I decided to write this week’s blog because I recently had a discussion with my one of my sons about how important writing is. Chris reads these blogs every week and has decided that he too wants to become a Peace Officer when he is old enough.  I want him to see the importance of paying attention in school and how some day he can be writing about something that many people will read. In short, I wanted to continue to be a role model for my children.

Now on to the blog:

Week 11 – Half way there!! It’s tough starting off the mid-way week with another difficult test, but all of us made it through with no issues. The week itself was tough, with the introduction of ground fighting techniques and paired with the late nights from our night shooting and the early morning this week could possibly be one of the most tiresome yet. This week also saw our last report writing scenario, although the instructors have challenged us to keep writing and turn those papers in.

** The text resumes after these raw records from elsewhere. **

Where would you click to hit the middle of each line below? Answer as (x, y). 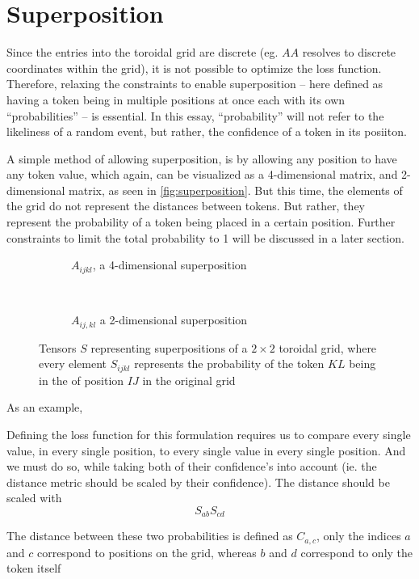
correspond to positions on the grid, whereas (147, 552)
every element (73, 363)
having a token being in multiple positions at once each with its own (176, 99)
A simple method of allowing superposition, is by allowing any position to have (202, 158)
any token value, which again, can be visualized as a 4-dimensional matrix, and (202, 174)
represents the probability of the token (229, 363)
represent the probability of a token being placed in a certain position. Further (201, 222)
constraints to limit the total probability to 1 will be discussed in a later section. (205, 237)
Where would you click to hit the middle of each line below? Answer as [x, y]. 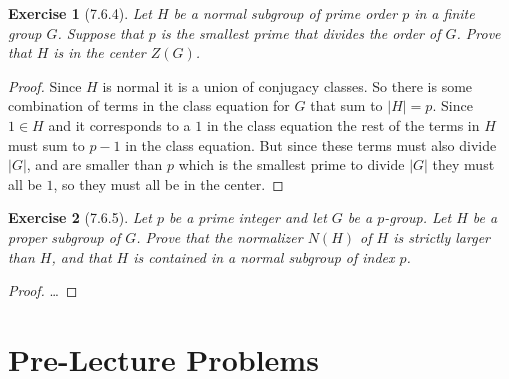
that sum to [346, 105]
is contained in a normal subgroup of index [264, 256]
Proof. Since [45, 85]
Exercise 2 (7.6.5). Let [80, 217]
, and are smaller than [94, 164]
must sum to [46, 144]
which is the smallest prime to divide [291, 164]
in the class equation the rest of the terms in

The ground fighting classes were an introduction for most of the recruits. We were taught where we don’t want to be no matter what our skill level was.  At the end of the two classes the students were challenged with a test of skill to use the techniques they have learned to escape from the “mounted” and “guard” positions. The recruits quickly learned that being on your back fighting to get to your feet is easier said than done. A few bumps and bruises later, we all learned some very valuable lessons.

Tuesday and Thursday evenings brought our first night shoots with lighted, low-light, and flash-light-only shooting. The recruits were challenged with not only learning how to shoot their firearms in less than favorable conditions, but with the added piece of equipment (our flashlights) we learned the value of using proper technique. I think overall it helped some of the recruits with their shooting because shooting at night with low light conditions requires the shooter to really focus on the front sight post (rather than the back sights), a point that is reinforced every day.

The final scenario for report writing was a tough for most: dealing with a sexual assault case. We learned the value of effective communication with a person who is probably in the worst position of their life.  We learned what questions to ask and more importantly what not to say when interviewing a potential victim of a violent crime.